Enfin, ce congé parental est compatible avec le recours au télétravail depuis l’étranger (10 jours ouvrables maximum par année civile), ce qui est particulièrement important car la plupart des salariés sont des expatriés et ont besoin, en plus de s’occuper de leurs enfants, d’être présents pour leurs proches (parents) dans leur lieu d’origine.

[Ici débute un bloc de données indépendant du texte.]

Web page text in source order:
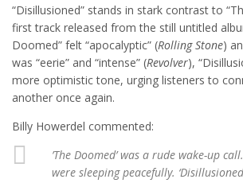
Articles
Cult of Life
Suicide Monday
Clothing
Arts
“Disillusioned” stands in stark contrast to
first track released from the still untitled
Doomed” felt “apocalyptic” (Rolling Stone)
was “eerie” and “intense” (Revolver),
more optimistic tone, urging listeners to
another once again.
Billy Howerdel commented:
’The Doomed’ was a rude wake-up
were sleeping peacefully.
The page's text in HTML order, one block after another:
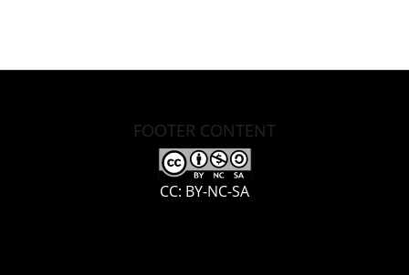
FOOTER CONTENT
CC: BY-NC-SA
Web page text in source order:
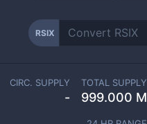
RSIX
CIRC. SUPPLY
-
TOTAL SUPPLY
999.000 M
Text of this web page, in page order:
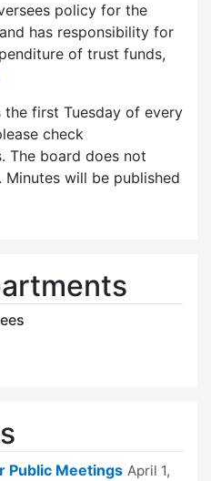
policy for the
has responsibility for
of trust funds,
the first Tuesday of every
check
The board does not
will be published
Public Meetings April 1,
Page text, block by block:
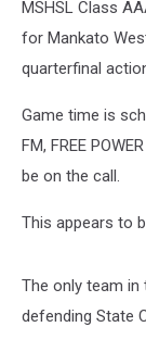
MSHSL Class
for Mankato
quarterfinal
Game time is
FM, FREE
be on the call.
This appears to
The only team in
defending State
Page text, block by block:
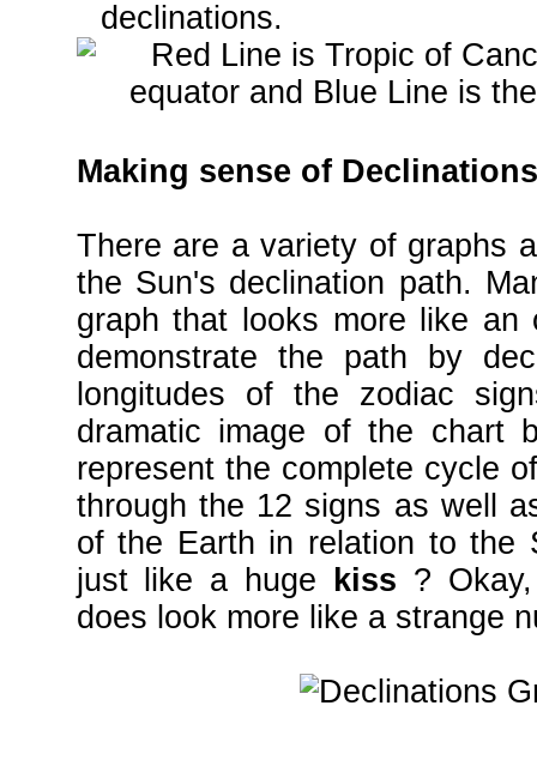
declinations.
Making sense of
There are a variety of graphs
the Sun's declination path.
graph that looks more like an
demonstrate the path by
longitudes of the zodiac
dramatic image of the chart
represent the complete cycle
through the 12 signs as well
of the Earth in relation to
just like a huge
kiss ?
does look more like a strange
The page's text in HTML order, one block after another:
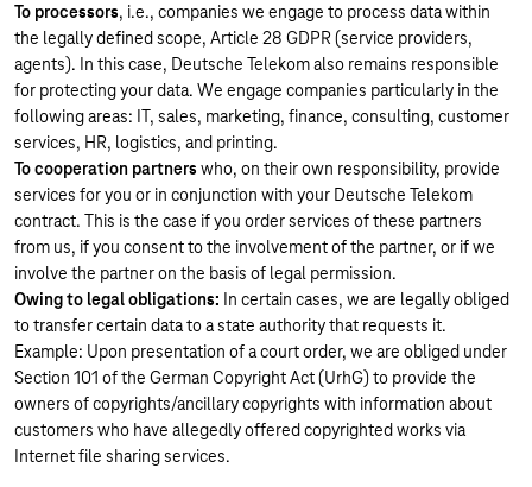
To processors, i.e., companies we engage to process data within
the legally defined scope, Article 28 GDPR (service providers,
agents). In this case, Deutsche Telekom also remains responsible
for protecting your data. We engage companies particularly in the
following areas: IT, sales, marketing, finance, consulting, customer
services, HR, logistics, and printing.
To cooperation partners who, on their own responsibility, provide
services for you or in conjunction with your Deutsche Telekom
contract. This is the case if you order services of these partners
from us, if you consent to the involvement of the partner, or if we
involve the partner on the basis of legal permission.
Owing to legal obligations: In certain cases, we are legally obliged
to transfer certain data to a state authority that requests it.
Example: Upon presentation of a court order, we are obliged under
Section 101 of the German Copyright Act (UrhG) to provide the
owners of copyrights/ancillary copyrights with information about
customers who have allegedly offered copyrighted works via
Internet file sharing services.
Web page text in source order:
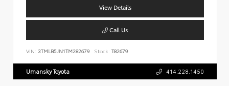
View Details
Call Us
VIN: 3TMLB5JN1TM282679 Stock: T82679
Umansky Toyota 414.228.1450
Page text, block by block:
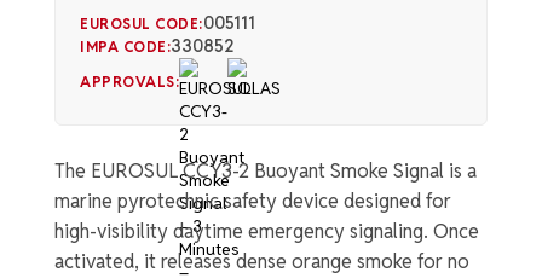
EUROSUL CODE:005111
IMPA CODE:330852
APPROVALS:
The EUROSUL CCY3-2 Buoyant Smoke Signal is a
marine pyrotechnic safety device designed for
high-visibility daytime emergency signaling. Once
activated, it releases dense orange smoke for no
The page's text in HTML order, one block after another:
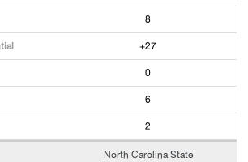
8
+27
0
6
2
North Carolina State
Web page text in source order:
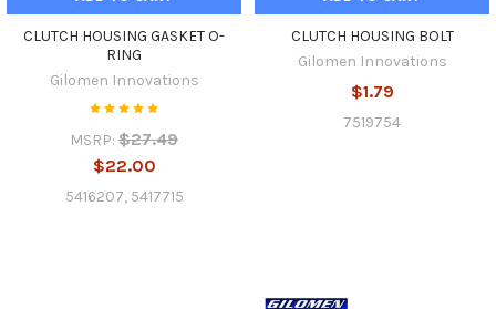
CLUTCH HOUSING GASKET O-
RING
Gilomen Innovations
MSRP: $27.49
$22.00
5416207, 5417715
CLUTCH HOUSING BOLT
Gilomen Innovations
$1.79
7519754
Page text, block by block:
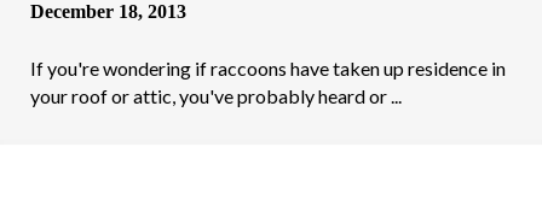
December 18, 2013
If you're wondering if raccoons have taken up residence in
your roof or attic, you've probably heard or ...
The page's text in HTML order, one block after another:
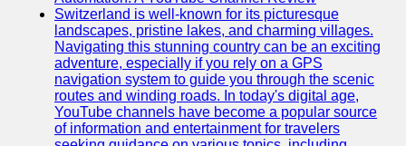
Switzerland is well-known for its picturesque
landscapes, pristine lakes, and charming villages.
Navigating this stunning country can be an exciting
adventure, especially if you rely on a GPS
navigation system to guide you through the scenic
routes and winding roads. In today's digital age,
YouTube channels have become a popular source
of information and entertainment for travelers
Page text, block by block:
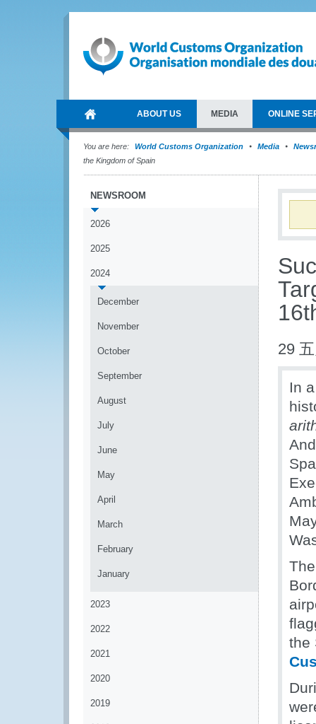
ABOUT US MEDIA ONLINE
You are here: World Customs Organization Media
the Kingdom of Spain
NEWSROOM
2026
2025
2024
December
November
October
September
August
July
June
May
April
March
February
January
2023
2022
2021
2020
2019
29
In
the
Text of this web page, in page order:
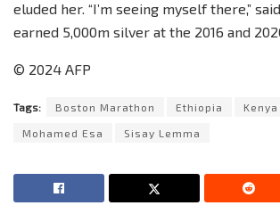
eluded her. “I’m seeing myself there,”
earned 5,000m silver at the 2016 and
© 2024 AFP
Tags: Boston Marathon Ethiopia Kenya
Mohamed Esa Sisay Lemma
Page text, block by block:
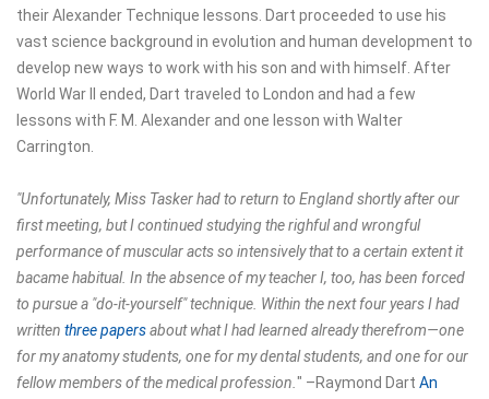
their Alexander Technique lessons. Dart proceeded to use his
vast science background in evolution and human development to
develop new ways to work with his son and with himself. After
World War II ended, Dart traveled to London and had a few
lessons with F. M. Alexander and one lesson with Walter
Carrington.
"Unfortunately, Miss Tasker had to return to England shortly after our
first meeting, but I continued studying the righful and wrongful
performance of muscular acts so intensively that to a certain extent it
bacame habitual. In the absence of my teacher I, too, has been forced
to pursue a "do-it-yourself" technique. Within the next four years I had
written three papersabout what I had learned already therefrom—one
for my anatomy students, one for my dental students, and one for our
fellow members of the medical profession." –Raymond Dart An
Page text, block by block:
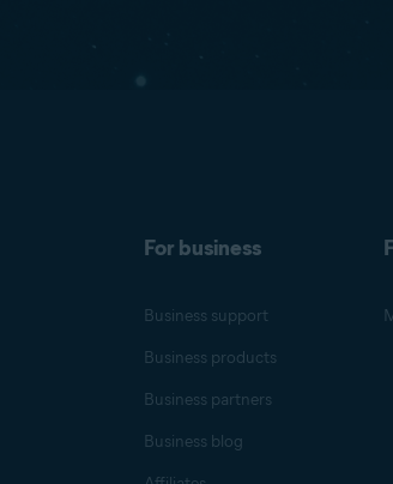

La crise du COVID est probablement l’une des raisons du succès croissant du congé parental. En effet, la crise a entraîné la généralisation du travail hybride et a montré la nécessité d’un travail dédié (totalement) et d’un temps sans connexion. La crise a également mis en évidence les limites du traitement administratif (et inhumain) des demandes de congé (avec toutes leurs limitations et conditions). Nous avons observé un inconvénient connexe dans notre institution : une violation potentielle de la confidentialité médicale et de la vie privée. En effet, notre administration et les services qui y sont liés (Pay Master Office qui couvre notamment le remboursement des frais médicaux) s’intéressent de plus en plus à la vie privée du personnel. Certains congés impliquent en effet la communication de données médicales ou privées. L’échange d’informations entre les services est bien sûr fortement réglementé pour des raisons évidentes. Toutefois, dans certains cas, y compris les congés, des informations confidentielles ont été mises à la disposition d’un si grand nombre de personnes/services que des doutes subsistent quant à la garantie du secret.

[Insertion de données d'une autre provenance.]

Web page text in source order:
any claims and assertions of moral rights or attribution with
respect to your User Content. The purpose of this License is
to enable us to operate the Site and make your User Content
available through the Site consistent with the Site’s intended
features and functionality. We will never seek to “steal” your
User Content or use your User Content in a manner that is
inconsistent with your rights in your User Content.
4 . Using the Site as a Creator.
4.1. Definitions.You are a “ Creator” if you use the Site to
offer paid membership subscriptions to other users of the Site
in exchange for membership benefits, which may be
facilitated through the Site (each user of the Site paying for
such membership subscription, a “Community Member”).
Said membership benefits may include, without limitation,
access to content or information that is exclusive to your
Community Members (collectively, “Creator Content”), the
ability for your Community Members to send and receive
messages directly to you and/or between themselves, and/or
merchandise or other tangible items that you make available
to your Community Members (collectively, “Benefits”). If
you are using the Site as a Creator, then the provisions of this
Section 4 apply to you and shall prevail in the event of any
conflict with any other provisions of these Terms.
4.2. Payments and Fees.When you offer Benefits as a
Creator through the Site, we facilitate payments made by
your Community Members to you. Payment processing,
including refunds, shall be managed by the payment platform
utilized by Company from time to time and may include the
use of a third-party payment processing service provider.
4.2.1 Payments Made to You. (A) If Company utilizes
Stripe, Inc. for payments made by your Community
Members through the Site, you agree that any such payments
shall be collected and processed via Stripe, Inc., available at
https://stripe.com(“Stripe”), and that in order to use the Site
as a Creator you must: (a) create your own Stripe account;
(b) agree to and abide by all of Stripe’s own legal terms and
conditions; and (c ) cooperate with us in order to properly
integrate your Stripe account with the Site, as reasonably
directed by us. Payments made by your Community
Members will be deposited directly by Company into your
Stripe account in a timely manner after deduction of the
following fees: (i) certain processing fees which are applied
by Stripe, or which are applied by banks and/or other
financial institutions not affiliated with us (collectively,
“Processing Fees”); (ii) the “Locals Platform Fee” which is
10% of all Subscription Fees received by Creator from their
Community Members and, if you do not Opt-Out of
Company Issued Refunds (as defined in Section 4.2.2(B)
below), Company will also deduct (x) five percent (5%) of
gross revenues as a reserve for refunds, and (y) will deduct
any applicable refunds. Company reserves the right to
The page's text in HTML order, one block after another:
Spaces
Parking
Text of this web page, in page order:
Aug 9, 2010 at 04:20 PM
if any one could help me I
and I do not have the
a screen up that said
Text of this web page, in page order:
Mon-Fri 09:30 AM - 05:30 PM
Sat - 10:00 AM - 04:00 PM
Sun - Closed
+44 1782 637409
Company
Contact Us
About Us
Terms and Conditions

Comme nous l’avons dit au début, nous devons également nous pencher sur les différences de pratiques de mise en œuvre. Elles différaient d’un service à l’autre, mais à la suite d’une réorganisation de l’administration en 2020, ces différences de mise en œuvre ont diminué à la Commission. Il n’en reste pas moins que certains congés spéciaux sont instrumentalement mal interprétés par certains gestionnaires/correspondants ressources. Nous sommes probablement à un niveau structurel auquel on peut s’attendre dans toute organisation à caractère humain. Toutefois, le refus ou l’annulation des congés individuels des collègues peut être très émotionnel (par exemple, une preuve de décès ou d’enterrement n’indiquant pas la date et/ou le lieu).

Arty Kyramarios

A PROPOS DE L’AUTEUR

Belgo-grecque ; née, élevée et éduquée à Bruxelles. Travaille actuellement à la Commission européenne (Eurostat) à Luxembourg. Actif depuis 2001 dans diverses organisations membres de l’USF. Actuellement actif dans l’organisation membre USFL (Vice-président) et dans le Comité local du personnel de la Commission à Luxembourg (Président).